Wilson District No. 7 School, also known as the O'Meara Schoolhouse, is an historic structure located in rural Clinton County, Iowa, United States near the town of Delmar. The one-room school was listed on the National Register of Historic Places in 2004. The listing includes three structures: the former school building and two outhouses.

==History==
The first known school in Clinton County dates to around 1847 in the town of Lyons, which is now the north side of the city of Clinton. Bloomfield Township was established in 1855. The township's first school was a log structure built in 1859 in the town of Bloomfield, which became Delmar in 1871. The town established its own school district in 1874 and built its first school the following year. The township outside of Delmar was served by the Wilson District. It had nine country schools, and each was built to serve the educational needs of four sections of the township. Wilson #7 was built in the early 1880s on land owned by James and Ellen O'Meara, and is the only school building that remains of the original nine. It also has its original outhouses, eight of its original school desks, the original teachers' desk and chair, and some of the school books that date from the late 1800s. Electricity and an oil stove were installed in the building in the 1930s.
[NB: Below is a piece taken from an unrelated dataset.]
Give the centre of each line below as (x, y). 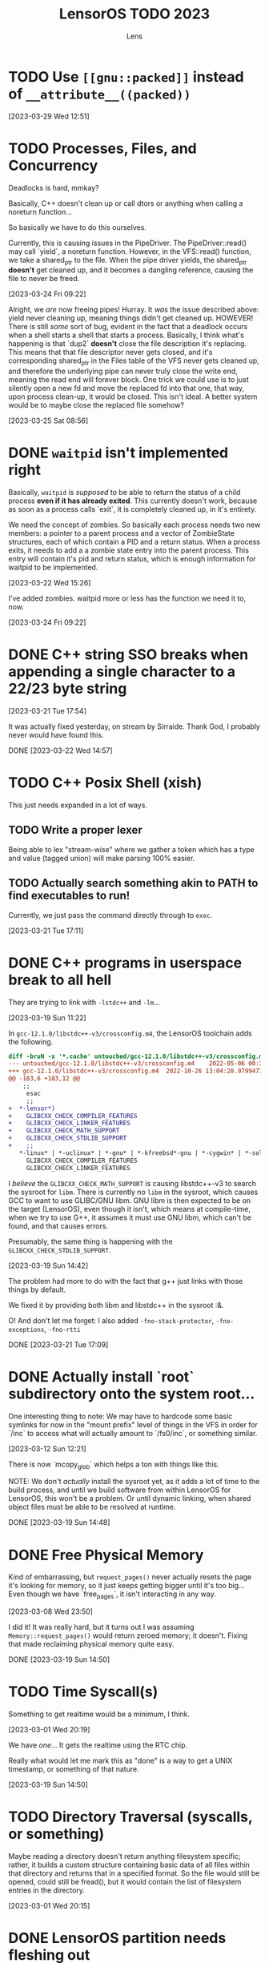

Consolidation of rural schools began during the administration of Theodore Roosevelt who established the National Commission on Country Life in 1908 to find solutions to rural problems, including education. The process of rural school consolidation continued into the 1960s. Wilson #7 closed in 1956 and ended its nearly 75 years of service as a school. The Wilson District itself merged with the Elwood and Delmar school districts in 1962. The building now sits in a dilapidated state, although there are plans to rehabilitate it.

==Architecture==
The vernacular-style building is a 18 by 28 ft frame structure with a vestibule. The side elevations feature three windows each. A brick chimney rises from the center of the west elevation. The school room itself has hardwood wooden floors and plaster walls. On both sides of the vestibule door are eight cupboards with metal latches. A raised platform of 10 in on the west side extends about 9 ft into the room. The oil-burning stove is still extant. The vestibule extends from the main facade on the east. Its interior also has wooden floors and plaster walls. A window is located on the east wall, and hooks with a shelf above them are located on the north wall. The door on the south wall opened unto a porch that is no longer extant.

The two outhouses, no longer extant, were built at the same time as the school building. The frame structures were located on the west side of the property, approximately 20 ft from the school. The outhouse to the north was a three-hole privy, with one hole built for an adult. The one to the south was a two-hole privy built for children. The gender of the teacher determined which outhouse was used by which gender.